When Mummification Was For the Birds

Ibis coffin from Ancient Egypt containing mummified Ibis. Credit: Charles Edwin Wilbour Fund - Brooklyn Museum

By Riley Black

"Mummification was a fundamental aspect of Egyptian religion," says Westminster College Egyptologist Alicia Cunningham-Bryant, the first speaker in NHMU's Stories From Egypt series. Far from the Westernized horror movie tropes and our modern fascination with the macabre - which came after the excavation of King Tutankhamun's tomb in 1922 - the process was an intimate, important, and delicate preparation for the afterlife. And not only was the practice important for people of various backgrounds and social classes, but animals were mummified, too.

The mummification process did not only include physical preparations, but, within Egyptian religion, required knowledge of the right spells to use during the process. "Without proper burial and the correct knowledge," Cunningham-Bryant says, "people could be stuck in some very unpleasant situations." One particular recitation, she notes, was meant to prevent the deceased from being stuck upside down in the afterlife. Both in terms of physical procedures and words, preparing someone's bodily vessel for the afterlife was a critical process.

The same care was taken with animals, from cats to crocodiles. Ancient Egyptians worshipped deities that often recombined or transcended the categories of human and animal, after all, like the crocodile god Sobek or the cat god Bastet. More than that, archaeologists have found thousands and thousands of mummified animals in necropoli - or cemetaries - created in the days of ancient Egypt. Some time periods created more animal mummies than others. "The production of vast quanities of animal mummies reached its peak in the later periods of ancient Egypt, such as at the necropolis at Tuna al-Gebel with the temple to Osiris Babboon and Oriris Ibis," Cunningham-Bryant says. Over 15,000 mummified birds - from ibis to vultures - have been found there. The mummification of these birds carried special significant. The birds were representations of the gods, Cunningham-Bryant notes, and so people paid to embalm the birds and bury them in a ceremony that invoked the god Horus burying his father Osiris as avian imagery was important to both deities.

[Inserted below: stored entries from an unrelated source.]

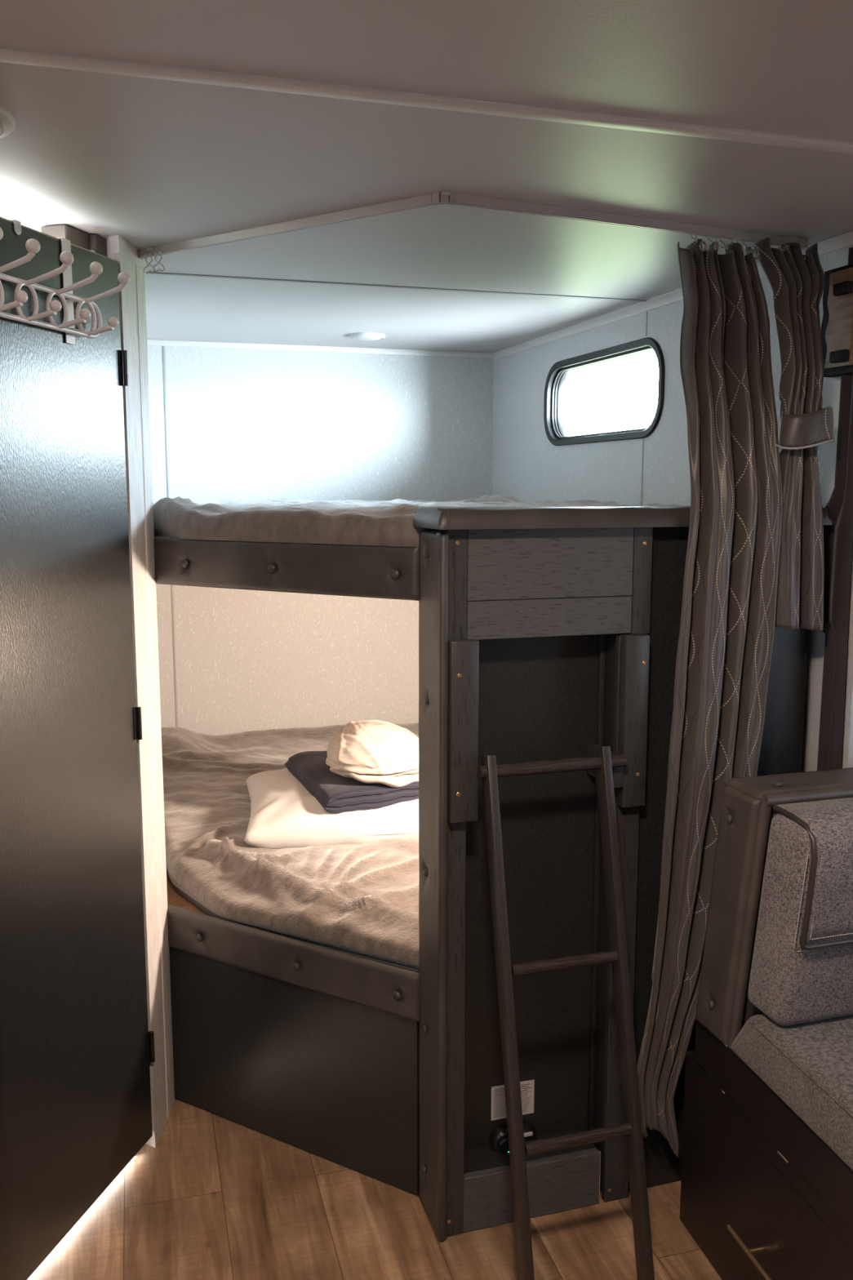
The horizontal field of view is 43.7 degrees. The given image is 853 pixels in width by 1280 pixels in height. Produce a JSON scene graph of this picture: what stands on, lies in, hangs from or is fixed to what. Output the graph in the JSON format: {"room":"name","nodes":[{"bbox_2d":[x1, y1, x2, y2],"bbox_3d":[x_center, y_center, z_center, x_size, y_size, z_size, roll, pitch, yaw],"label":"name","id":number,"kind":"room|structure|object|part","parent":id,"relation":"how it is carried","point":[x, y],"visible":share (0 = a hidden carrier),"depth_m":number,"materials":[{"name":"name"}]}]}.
{"room":"camper van interior","nodes":[
{"label":"camper van interior","id":0,"kind":"room"},
{"bbox_2d":[146,339,493,735],"bbox_3d":[-0.416,-0.072,3.950,1.499,1.980,0.050,-2,9,-17],"label":"wall","id":1,"kind":"structure","parent":0,"point":[244,424],"depth_m":3.87,"materials":[{"name":"white paint"}]},
{"bbox_2d":[162,346,177,727],"bbox_3d":[-0.899,-0.037,3.778,0.008,1.960,0.004,-2,9,-17],"label":"trim","id":2,"kind":"structure","parent":1,"relation":"attached to","point":[163,347],"depth_m":3.71,"materials":[{"name":"grey"}]},
{"bbox_2d":[146,339,493,358],"bbox_3d":[-0.387,-1.039,3.792,1.334,0.019,0.004,-2,9,-17],"label":"trim","id":3,"kind":"structure","parent":1,"relation":"attached to","point":[149,342],"depth_m":3.79,"materials":[{"name":"white"}]},
{"bbox_2d":[26,1098,722,1279],"bbox_3d":[0.300,1.363,1.105,3.100,0.050,6.245,-2,9,-17],"label":"floor","id":4,"kind":"structure","parent":0,"point":[215,1197],"depth_m":2.14,"materials":[{"name":"wood"}]},
{"bbox_2d":[91,249,174,1147],"bbox_3d":[-0.656,0.175,2.356,0.088,1.945,0.237,0,8,1],"label":"trim","id":5,"kind":"structure","parent":4,"relation":"on","point":[132,307],"depth_m":2.34,"materials":[{"name":"pale wood"}]},
{"bbox_2d":[40,224,106,257],"bbox_3d":[-0.692,-0.765,2.103,0.067,0.078,0.135,2,8,15],"label":"trim","id":6,"kind":"structure","parent":5,"relation":"attached to","point":[97,243],"depth_m":2.07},
{"bbox_2d":[0,216,155,1279],"bbox_3d":[-0.707,0.222,1.965,0.042,1.896,0.632,2,8,15],"label":"door","id":7,"kind":"structure","parent":5,"relation":"attached to","point":[77,1046],"depth_m":2.01,"materials":[{"name":"laminate"}]},
{"bbox_2d":[8,219,21,235],"bbox_3d":[-0.717,-0.701,1.823,0.037,0.032,0.018,2,8,15],"label":"bracket","id":8,"kind":"object","parent":7,"relation":"attached to","point":[17,224],"visible":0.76,"depth_m":1.82,"materials":[{"name":"white metal"}]},
{"bbox_2d":[0,227,129,345],"bbox_3d":[-0.675,-0.617,1.780,0.145,0.187,0.529,2,8,15],"label":"coat rack","id":9,"kind":"object","parent":7,"relation":"hanging from","point":[65,295],"visible":0.98,"depth_m":1.88,"materials":[{"name":"white metal"}]},
{"bbox_3d":[-0.694,-0.576,1.797,0.010,0.072,0.517,2,8,15],"label":"wire rail","id":10,"kind":"part","parent":9,"relation":"part of","materials":[{"name":"white metal"}]},
{"bbox_2d":[105,235,146,274],"bbox_3d":[-0.628,-0.806,2.225,0.086,0.035,0.202,-2,9,-17],"label":"trim","id":11,"kind":"structure","parent":5,"relation":"attached to","point":[116,244],"depth_m":2.16,"materials":[{"name":"white wood"}]},
{"bbox_2d":[153,506,832,1241],"bbox_3d":[-0.087,0.336,2.998,1.335,1.445,2.049,-2,9,-17],"label":"bunk bed","id":12,"kind":"object","parent":4,"relation":"on","point":[545,633],"visible":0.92,"depth_m":2.16,"materials":[{"name":"wood"}]},
{"bbox_3d":[-0.322,-0.155,2.227,0.720,0.107,0.015,5,10,31],"label":"padded rail","id":13,"kind":"part","parent":12,"relation":"part of","materials":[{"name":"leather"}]},
{"bbox_2d":[160,722,419,973],"bbox_3d":[-0.108,0.488,3.093,1.321,0.162,1.885,-2,9,-17],"label":"mattress","id":14,"kind":"object","parent":12,"relation":"on","point":[361,900],"visible":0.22,"depth_m":2.58,"materials":[{"name":"grey fabric"}]},
{"bbox_2d":[244,768,418,848],"bbox_3d":[-0.136,0.455,2.982,0.740,0.164,0.500,-1,8,-9],"label":"pillow","id":15,"kind":"object","parent":14,"relation":"on","point":[284,814],"visible":0.41,"depth_m":2.75,"materials":[{"name":"white fabric"}]},
{"bbox_2d":[284,750,418,813],"bbox_3d":[-0.174,0.377,2.947,0.352,0.082,0.394,-3,9,-23],"label":"folded blanket","id":16,"kind":"object","parent":15,"relation":"on","point":[336,793],"visible":0.61,"depth_m":2.79,"materials":[{"name":"black fabric"}]},
{"bbox_2d":[325,719,418,787],"bbox_3d":[-0.122,0.299,2.859,0.302,0.169,0.254,-2,9,-17],"label":"pillow","id":17,"kind":"object","parent":16,"relation":"on","point":[365,751],"visible":0.9,"depth_m":2.76,"materials":[{"name":"beige fabric"}]},
{"bbox_3d":[-0.322,0.706,2.351,0.720,0.104,0.015,5,10,31],"label":"padded rail","id":18,"kind":"part","parent":12,"relation":"part of","materials":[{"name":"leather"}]},
{"bbox_3d":[-0.320,0.949,2.402,0.712,0.399,0.015,5,10,31],"label":"panel","id":19,"kind":"part","parent":12,"relation":"part of","materials":[{"name":"black laminate"}]},
{"bbox_2d":[152,493,681,546],"bbox_3d":[-0.110,-0.349,2.975,1.323,0.113,1.880,-2,9,-17],"label":"mattress","id":20,"kind":"object","parent":12,"relation":"on","point":[375,522],"visible":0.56,"depth_m":2.26,"materials":[{"name":"grey fabric"}]},
{"bbox_3d":[0.010,0.488,2.079,0.018,1.404,0.137,-2,9,-17],"label":"padded post","id":21,"kind":"part","parent":12,"relation":"part of","materials":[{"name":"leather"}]},
{"bbox_2d":[488,1121,536,1152],"bbox_3d":[0.184,1.046,2.219,0.104,0.060,0.030,-2,9,-17],"label":"fire alarm","id":22,"kind":"object","parent":12,"relation":"on","point":[498,1138],"visible":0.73,"depth_m":2.21,"materials":[{"name":"black plastic"}]},
{"bbox_3d":[0.165,1.049,2.203,0.034,0.034,0.010,-2,9,-17],"label":"knob","id":23,"kind":"part","parent":22,"relation":"part of","materials":[{"name":"black plastic"}]},
{"bbox_2d":[490,1079,534,1120],"bbox_3d":[0.180,0.962,2.222,0.096,0.075,0.002,-2,9,-17],"label":"label","id":24,"kind":"object","parent":12,"relation":"attached to","point":[498,1103],"visible":0.59,"depth_m":2.22,"materials":[{"name":"grey paper"}]},
{"bbox_2d":[493,1084,531,1117],"bbox_3d":[0.180,0.962,2.221,0.084,0.062,0.001,-2,9,-17],"label":"print","id":25,"kind":"object","parent":24,"relation":"attached to","point":[500,1104],"depth_m":2.22,"materials":[{"name":"grey paper"}]},
{"bbox_3d":[0.206,0.527,2.176,0.350,1.299,0.015,-2,9,-17],"label":"recess panel","id":26,"kind":"part","parent":12,"relation":"part of","materials":[{"name":"black laminate"}]},
{"bbox_3d":[0.603,0.467,2.217,0.386,1.406,0.016,-2,9,-17],"label":"panel","id":27,"kind":"part","parent":12,"relation":"part of","materials":[{"name":"black laminate"}]},
{"bbox_2d":[477,746,654,1279],"bbox_3d":[0.272,0.712,1.959,0.295,0.995,0.277,-2,9,-17],"label":"ladder","id":28,"kind":"object","parent":4,"relation":"on","point":[602,761],"visible":1,"depth_m":1.95,"materials":[{"name":"brown wood"}]},
{"bbox_3d":[0.149,0.717,1.922,0.017,0.995,0.277,-2,9,-17],"label":"rail","id":29,"kind":"part","parent":28,"relation":"part of","materials":[{"name":"brown wood"}]},
{"bbox_3d":[0.370,0.708,1.989,0.017,0.995,0.277,-2,9,-17],"label":"rail","id":30,"kind":"part","parent":28,"relation":"part of","materials":[{"name":"brown wood"}]},
{"bbox_2d":[680,767,852,1279],"bbox_3d":[1.019,0.762,1.717,0.866,0.964,1.041,-2,9,-17],"label":"bench","id":31,"kind":"object","parent":4,"relation":"on","point":[763,1197],"visible":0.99,"depth_m":1.89,"materials":[{"name":"black wood"}]},
{"bbox_3d":[0.925,0.486,2.050,0.813,0.485,0.170,-2,9,-17],"label":"frame","id":32,"kind":"part","parent":31,"relation":"part of","materials":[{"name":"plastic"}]},
{"bbox_3d":[0.594,1.077,1.761,0.034,0.008,0.321,-2,8,-13],"label":"bar handle","id":33,"kind":"part","parent":31,"relation":"part of","materials":[{"name":"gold metal"}]},
{"bbox_3d":[1.023,1.057,1.760,0.800,0.367,0.995,-2,8,-13],"label":"panel","id":34,"kind":"part","parent":31,"relation":"part of","materials":[{"name":"black wood"}]},
{"bbox_3d":[1.026,0.829,1.708,0.803,0.091,0.955,-2,8,-13],"label":"rail","id":35,"kind":"part","parent":31,"relation":"part of","materials":[{"name":"black wood"}]},
{"bbox_3d":[0.639,1.066,1.645,0.001,0.285,0.750,-2,8,-13],"label":"drawer","id":36,"kind":"part","parent":31,"relation":"part of","materials":[{"name":"black wood"}]},
{"bbox_2d":[731,1013,852,1170],"bbox_3d":[0.949,0.742,1.606,0.634,0.106,0.820,-2,8,-13],"label":"seat cushion","id":37,"kind":"object","parent":31,"relation":"on","point":[809,1065],"visible":1,"depth_m":1.73,"materials":[{"name":"grey fabric"}]},
{"bbox_2d":[747,796,852,1026],"bbox_3d":[0.920,0.455,1.888,0.700,0.377,0.164,-2,9,-17],"label":"cushion","id":38,"kind":"object","parent":37,"relation":"on","point":[802,969],"visible":1,"depth_m":1.76,"materials":[{"name":"grey fabric"}]},
{"bbox_2d":[0,0,852,359],"bbox_3d":[0.300,-0.646,0.816,3.100,0.050,6.245,-2,9,-17],"label":"ceiling","id":39,"kind":"structure","parent":0,"point":[145,162],"depth_m":1.57,"materials":[{"name":"white paint"}]},
{"bbox_2d":[0,104,15,138],"bbox_3d":[-0.668,-0.694,1.426,0.220,0.028,0.220,-2,9,-17],"label":"recessed light","id":40,"kind":"object","parent":39,"relation":"in","point":[7,121],"visible":1,"depth_m":1.44,"materials":[{"name":"white plastic"}]},
{"bbox_2d":[349,332,385,340],"bbox_3d":[-0.197,-1.003,3.525,0.120,0.016,0.120,-2,9,-17],"label":"recessed light","id":41,"kind":"object","parent":39,"relation":"in","point":[362,335],"visible":1,"depth_m":3.49,"materials":[{"name":"white plastic"}]},
{"bbox_2d":[146,271,646,302],"bbox_3d":[-0.043,-0.888,2.679,1.334,0.004,0.016,-2,9,-17],"label":"trim","id":42,"kind":"structure","parent":39,"relation":"attached to","point":[149,273],"depth_m":2.66,"materials":[{"name":"grey"}]},
{"bbox_2d":[0,47,852,154],"bbox_3d":[0.116,-0.704,1.414,3.000,0.008,0.030,-2,9,-17],"label":"trim","id":43,"kind":"structure","parent":39,"relation":"attached to","point":[13,55],"depth_m":1.36,"materials":[{"name":"white"}]},
{"bbox_2d":[137,190,808,259],"bbox_3d":[0.057,-0.785,2.017,1.409,0.017,0.434,1,8,4],"label":"track","id":44,"kind":"object","parent":39,"relation":"attached to","point":[445,197],"visible":0.96,"depth_m":1.97,"materials":[{"name":"silver metal"}]},
{"bbox_2d":[142,253,149,274],"bbox_3d":[-0.592,-0.793,2.238,0.014,0.043,0.013,5,10,31],"label":"curtain hook","id":45,"kind":"object","parent":44,"relation":"hanging from","point":[145,255],"visible":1,"depth_m":2.24,"materials":[{"name":"white plastic"}]},
{"bbox_2d":[148,252,155,273],"bbox_3d":[-0.578,-0.791,2.231,0.017,0.043,0.010,5,10,31],"label":"curtain hook","id":46,"kind":"object","parent":44,"relation":"hanging from","point":[150,255],"visible":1,"depth_m":2.23,"materials":[{"name":"white plastic"}]},
{"bbox_2d":[152,251,159,271],"bbox_3d":[-0.568,-0.790,2.222,0.014,0.043,0.013,5,10,31],"label":"curtain hook","id":47,"kind":"object","parent":44,"relation":"hanging from","point":[155,254],"visible":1,"depth_m":2.22,"materials":[{"name":"white plastic"}]},
{"bbox_2d":[157,250,164,271],"bbox_3d":[-0.554,-0.789,2.214,0.017,0.043,0.010,5,10,31],"label":"curtain hook","id":48,"kind":"object","parent":44,"relation":"hanging from","point":[160,253],"visible":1,"depth_m":2.21,"materials":[{"name":"white plastic"}]},
{"bbox_2d":[636,233,782,1157],"bbox_3d":[0.547,0.141,2.128,0.279,1.865,0.178,-3,9,-20],"label":"curtain","id":49,"kind":"object","parent":44,"relation":"hanging from","point":[727,624],"visible":0.94,"depth_m":2.05,"materials":[{"name":"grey fabric"}]},
{"bbox_2d":[753,237,834,630],"bbox_3d":[0.724,-0.406,2.094,0.138,0.771,0.225,-1,8,-7],"label":"curtain","id":50,"kind":"object","parent":44,"relation":"hanging from","point":[796,279],"visible":0.97,"depth_m":2.04,"materials":[{"name":"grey fabric"}]},
{"bbox_3d":[0.721,-0.372,2.026,0.117,0.021,0.081,-2,9,-17],"label":"hem cord","id":51,"kind":"part","parent":50,"relation":"part of","materials":[{"name":"white fabric"}]},
{"bbox_2d":[492,232,852,772],"bbox_3d":[0.581,0.043,3.150,0.055,1.980,2.080,-2,9,-17],"label":"wall","id":52,"kind":"structure","parent":0,"point":[526,466],"depth_m":3.00,"materials":[{"name":"white paint"}]},
{"bbox_2d":[543,337,665,445],"bbox_3d":[0.533,-0.726,3.177,0.060,0.268,0.784,-2,9,-17],"label":"window","id":53,"kind":"structure","parent":52,"relation":"in","point":[558,372],"depth_m":3.23,"materials":[{"name":"black metal"}]},
{"bbox_2d":[638,440,644,506],"bbox_3d":[0.594,-0.447,2.939,0.004,0.210,0.014,-2,9,-17],"label":"trim","id":54,"kind":"structure","parent":52,"relation":"attached to","point":[642,447],"depth_m":2.94,"materials":[{"name":"white plastic"}]},
{"bbox_2d":[643,311,647,336],"bbox_3d":[0.594,-0.861,2.880,0.004,0.073,0.014,-2,9,-17],"label":"trim","id":55,"kind":"structure","parent":52,"relation":"attached to","point":[645,333],"depth_m":2.88,"materials":[{"name":"white plastic"}]},
{"bbox_2d":[492,231,852,359],"bbox_3d":[0.553,-0.921,3.002,0.005,0.027,2.080,-2,9,-17],"label":"trim","id":56,"kind":"structure","parent":52,"relation":"attached to","point":[845,240],"depth_m":2.98,"materials":[{"name":"white"}]},
{"bbox_2d":[817,247,852,770],"bbox_3d":[0.820,-0.229,2.164,0.018,1.080,0.138,-2,9,-17],"label":"drape","id":57,"kind":"object","parent":52,"relation":"hanging from","point":[837,536],"visible":0.74,"depth_m":2.14,"materials":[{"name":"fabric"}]},
{"bbox_2d":[821,263,852,377],"bbox_3d":[0.813,-0.627,2.089,0.058,0.205,0.106,-2,9,-17],"label":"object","id":58,"kind":"object","parent":52,"relation":"attached to","point":[837,326],"visible":0.95,"depth_m":2.07,"materials":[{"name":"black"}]}
]}

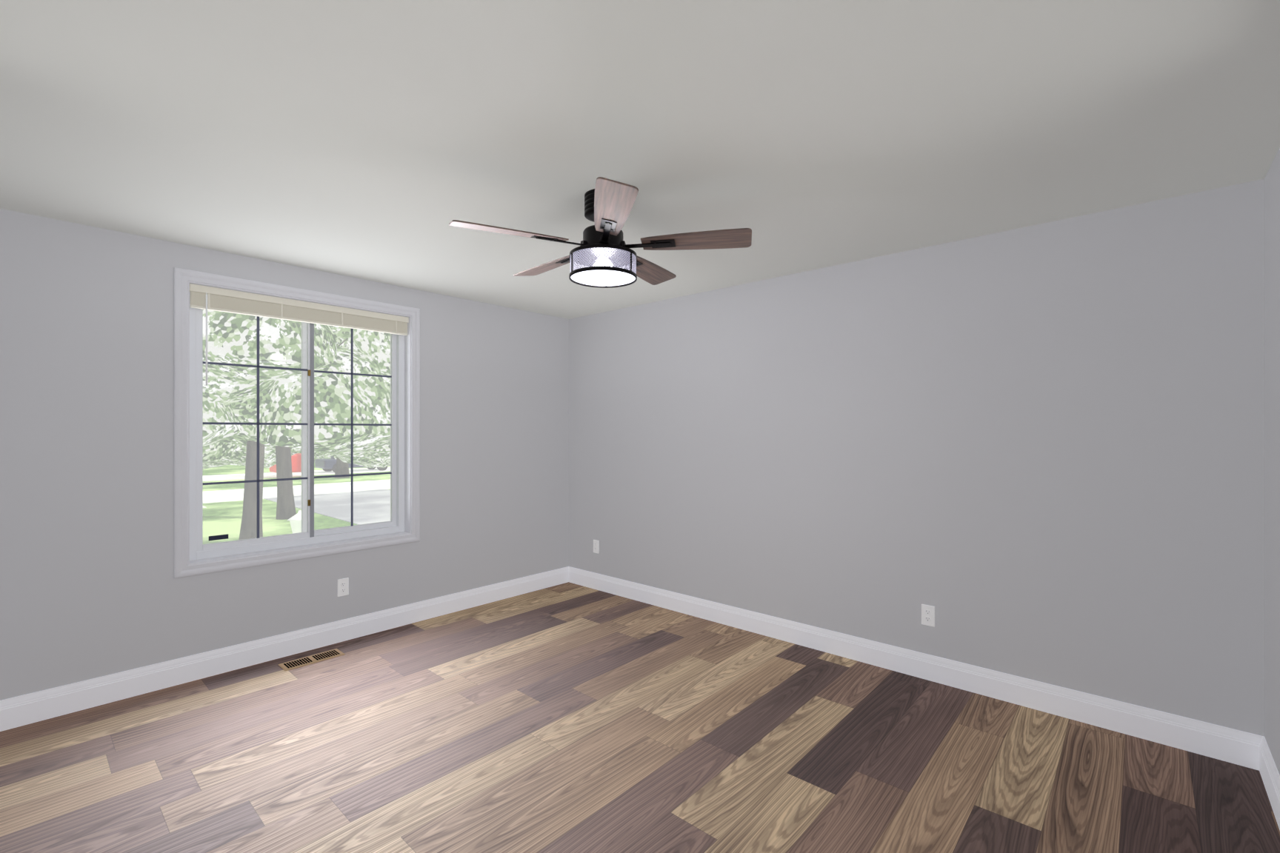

It's not just the mummies themselves that speak to us about these important rituals, though. Egyptologist Sofie Schiǿt published a translation of a mummification handbook, Cunningham-Bryant notes, and many other archaeologists have extensively studied the written and cultural records of the practice. All that information inspired Cunningham-Bryant, who was looking for a new way to engage students, and so she drew from the available records to try mummifying a bird herself. "Honestly, the first time I did it I was crossing my fingers it would work," she says, "but it went really well." Replicating the practice isn't just a matter of replaying history, but underscores how precious a process mummification really was. By trying mummification at home, Cunningham-Bryant says, you can see "the time, effort, and ingenuity that ancient Egyptians brought to burial practices."

See Alicia Cunningham-Bryant speak as part of our Stories from Egypt series

Riley Black is the author of Skeleton Keys, My Beloved Brontosaurus, Prehistoric Predators, and a science writer for the Natural History Museum of Utah, a part of the University of Utah in Salt Lake City. Our mission is to illuminate the natural world and the place of humans within it. In addition to housing outstanding exhibits for the public, NHMU is a research museum. Learn more.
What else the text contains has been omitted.